Working data START
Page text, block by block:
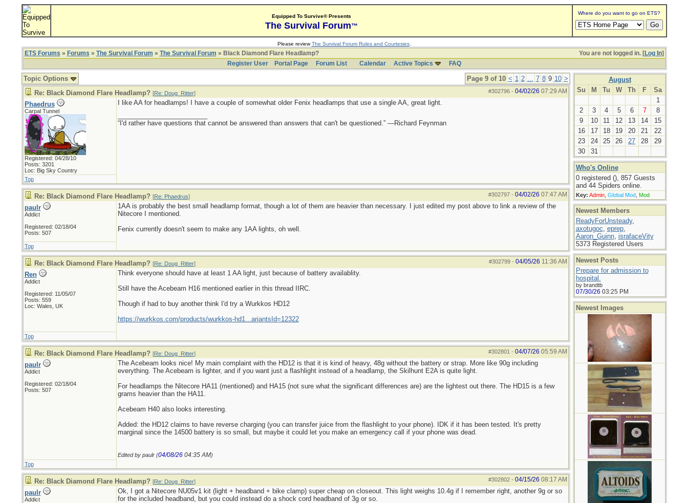
Equipped To Survive® Presents
The Survival Forum™
Where do you want to go on ETS?
Please reviewThe Survival Forum Rules and Courtesies.
You are not logged in. [Log In]
ETS Forums » Forums » The Survival Forum » The Survival Forum » Black Diamond Flare Headlamp?
Register User
Portal Page Forum List Calendar Active Topics FAQ
Page 9 of 10 < 1 2 ... 7 8 9 10 >
Topic Options
#302796- 04/02/26 07:29 AM
Re: Black Diamond Flare Headlamp? [Re: Doug_Ritter]
Phaedrus
Carpal Tunnel
Registered: 04/28/10
Posts: 3201
Loc: Big Sky Country
I like AA for headlamps! I have a couple of somewhat older Fenix headlamps that use a single AA, great light.
“I'd rather have questions that cannot be answered than answers that can't be questioned.” —Richard Feynman
Top
#302797- 04/02/26 07:47 AM
Re: Black Diamond Flare Headlamp? [Re: Phaedrus]
paulr
Addict
Registered: 02/18/04
Posts: 507
1AA is probably the best small headlamp format, though a lot of them are heavier than necessary. I just edited my post above to link a review of the
Nitecore I mentioned.
Fenix currently doesn't seem to make any 1AA lights, oh well.
Top
#302799- 04/05/26 11:36 AM
Re: Black Diamond Flare Headlamp? [Re: Doug_Ritter]
Ren
Addict
Registered: 11/05/07
Posts: 559
Loc: Wales, UK
Think everyone should have at least 1 AA light, just because of battery availablity.
Still have the Acebeam H16 mentioned earlier in this thread IIRC.
Though if had to buy another think I'd try a Wurkkos HD12
https://wurkkos.com/products/wurkkos-hd1...ariantsId=12322
Top
#302801 - 04/07/26 05:59 AM
Re: Black Diamond Flare Headlamp? [Re: Doug_Ritter]
paulr
Addict
Registered: 02/18/04
Posts: 507
The Acebeam looks nice! My main complaint with the HD12 is that it is kind of heavy, 48g without the battery or strap. More like 90g including
everything. The Acebeam is lighter, and if you want just a flashlight instead of a headlamp, the Skilhunt E2A is quite light.
For headlamps the Nitecore HA11 (mentioned) and HA15 (not sure what the significant differences are) are the lightest out there. The HD15 is a few
grams heavier than the HA11.
Acebeam H40 also looks interesting.
Added: the HD12 claims to have reverse charging (you can transfer juice from the flashlight to your phone). IDK if it has been tested. It's pretty
marginal since the 14500 battery is so small, but maybe it could let you make an emergency call if your phone was dead.
Edited by paulr (04/08/26 04:35 AM)
Top
#302802- 04/15/26 08:17 AM
Re: Black Diamond Flare Headlamp? [Re: Doug_Ritter]
paulr
Addict
Ok, I got a Nitecore NU05v1 kit (light + headband + bike clamp) super cheap on closeout. This light weighs 10.4g if I remember right, another 9g or so
for the included headband, but you could instead do a shock cord headband of 3g or so.
August
Su
M Tu W Th F
Sa
1
2
3 4 5 6 7
8
9
10 11 12 13 14
15
16
17 18 19 20 21
22
23
24 25 26 27 28
29
30
31
Who's Online
0 registered (), 857 Guests
and 44 Spiders online.
Key: Admin, Global Mod, Mod
Newest Members
ReadyForUnsteady,
axotugoc, eprep,
Aaron_Guinn, israfaceVity
5373 Registered Users
Newest Posts
Prepare for admission to
hospital.
by brandtb
07/30/26 03:25 PM
Newest Images
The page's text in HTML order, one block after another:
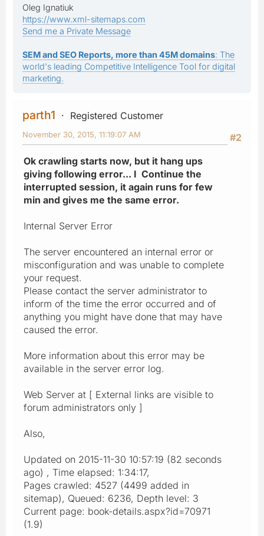
Oleg Ignatiuk
https://www.xml-sitemaps.com
Send me a Private Message
SEM and SEO Reports, more than 45M domains: The
world's leading Competitive Intelligence Tool for digital
marketing.
parth1
Registered Customer
#2
November 30, 2015, 11:19:07 AM
Ok crawling starts now, but it hang ups
giving following error... I Continue the
interrupted session, it again runs for few
min and gives me the same error.
Internal Server Error
The server encountered an internal error or
misconfiguration and was unable to complete
your request.
Please contact the server administrator to
inform of the time the error occurred and of
anything you might have done that may have
caused the error.
More information about this error may be
available in the server error log.
Web Server at [ External links are visible to
forum administrators only ]
Also,
Updated on 2015-11-30 10:57:19 (82 seconds
ago) , Time elapsed: 1:34:17,
Pages crawled: 4527 (4499 added in
sitemap), Queued: 6236, Depth level: 3
Current page: book-details.aspx?id=70971
(1.9)
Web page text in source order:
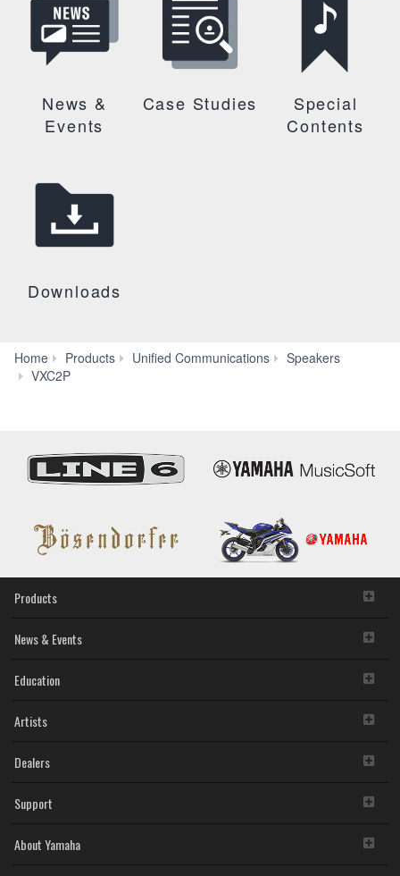
News &
Events
Case Studies
Special
Contents
Downloads
Home Products Unified Communications
Speakers
VXC2P
Products
News & Events
Education
Artists
Dealers
Support
About Yamaha
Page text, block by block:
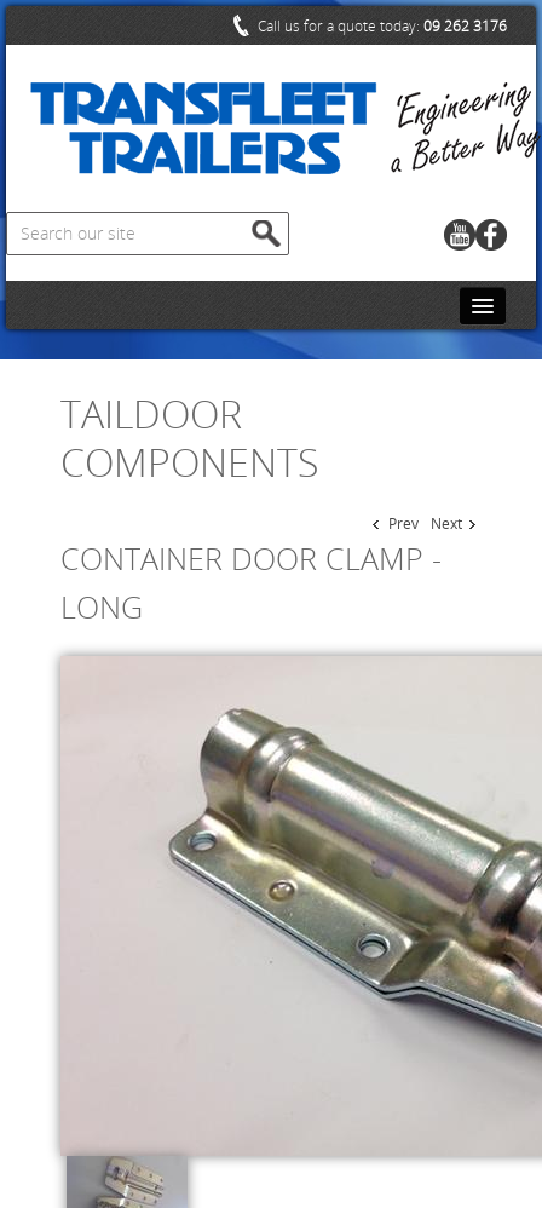
Call us for a quote today: 09 262 3176
HOME
CONTACT US
ABOUT US
ONLINE STORE
SERVICE
SUPPLY PARTNERS
TAILDOOR
COMPONENTS
Next
Prev
CONTAINER DOOR CLAMP -
LONG
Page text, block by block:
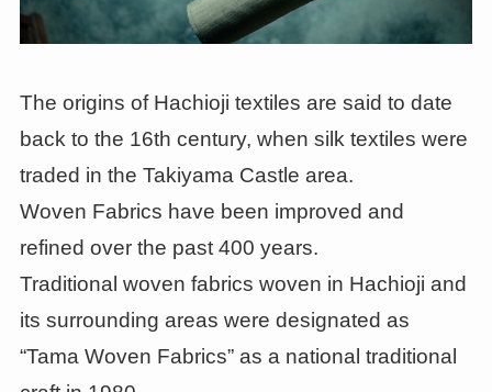
The origins of Hachioji textiles are said to date
back to the 16th century, when silk textiles were
traded in the Takiyama Castle area.
Woven Fabrics have been improved and
refined over the past 400 years.
Traditional woven fabrics woven in Hachioji and
its surrounding areas were designated as
“Tama Woven Fabrics” as a national traditional
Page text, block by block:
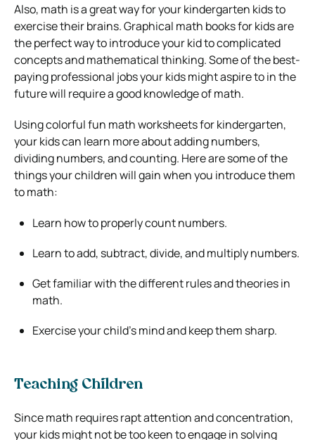
Also, math is a great way for your kindergarten kids to
exercise their brains. Graphical math books for kids are
the perfect way to introduce your kid to complicated
concepts and mathematical thinking. Some of the best-
paying professional jobs your kids might aspire to in the
future will require a good knowledge of math.
Using colorful fun math worksheets for kindergarten,
your kids can learn more about adding numbers,
dividing numbers, and counting. Here are some of the
things your children will gain when you introduce them
to math:
Learn how to properly count numbers.
Learn to add, subtract, divide, and multiply numbers.
Get familiar with the different rules and theories in
math.
Exercise your child’s mind and keep them sharp.
Teaching Children
Since math requires rapt attention and concentration,
your kids might not be too keen to engage in solving
Working data END
**Task brief**:
Please write out, exactly as they appear above, only the lines in the stretch from the line with "The Survival Forum™" through the line with "Loc: Wales, UK".

**Exercise solution**:
The Survival Forum™
Where do you want to go on ETS?
Please reviewThe Survival Forum Rules and Courtesies.
You are not logged in. [Log In]
ETS Forums » Forums » The Survival Forum » The Survival Forum » Black Diamond Flare Headlamp?
Register User
Portal Page Forum List Calendar Active Topics FAQ
Page 9 of 10 < 1 2 ... 7 8 9 10 >
Topic Options
#302796- 04/02/26 07:29 AM
Re: Black Diamond Flare Headlamp? [Re: Doug_Ritter]
Phaedrus
Carpal Tunnel
Registered: 04/28/10
Posts: 3201
Loc: Big Sky Country
I like AA for headlamps! I have a couple of somewhat older Fenix headlamps that use a single AA, great light.
“I'd rather have questions that cannot be answered than answers that can't be questioned.” —Richard Feynman
Top
#302797- 04/02/26 07:47 AM
Re: Black Diamond Flare Headlamp? [Re: Phaedrus]
paulr
Addict
Registered: 02/18/04
Posts: 507
1AA is probably the best small headlamp format, though a lot of them are heavier than necessary. I just edited my post above to link a review of the
Nitecore I mentioned.
Fenix currently doesn't seem to make any 1AA lights, oh well.
Top
#302799- 04/05/26 11:36 AM
Re: Black Diamond Flare Headlamp? [Re: Doug_Ritter]
Ren
Addict
Registered: 11/05/07
Posts: 559
Loc: Wales, UK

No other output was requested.